For the entries that appear below, write out the exact text and omit the pictures.

Start of RECORDS FOR THE EXERCISE

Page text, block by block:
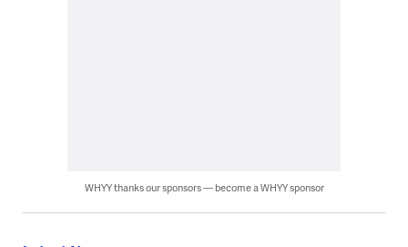
WHYY thanks our sponsors — become a WHYY sponsor
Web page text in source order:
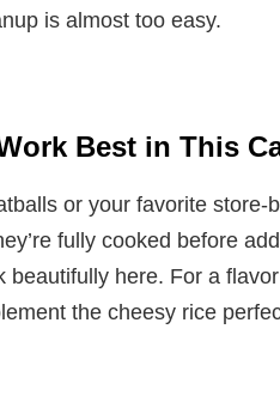
is almost too easy.
Best in This
or your favorite store-
fully cooked before
here. For a
the cheesy rice

End of RECORDS FOR THE EXERCISE

SOLVED EXERCISE:
Page text, block by block:
WHYY thanks our sponsors — become a WHYY sponsor
Web page text in source order:
is almost too easy.
Best in This
or your favorite store-
fully cooked before
here. For a
the cheesy rice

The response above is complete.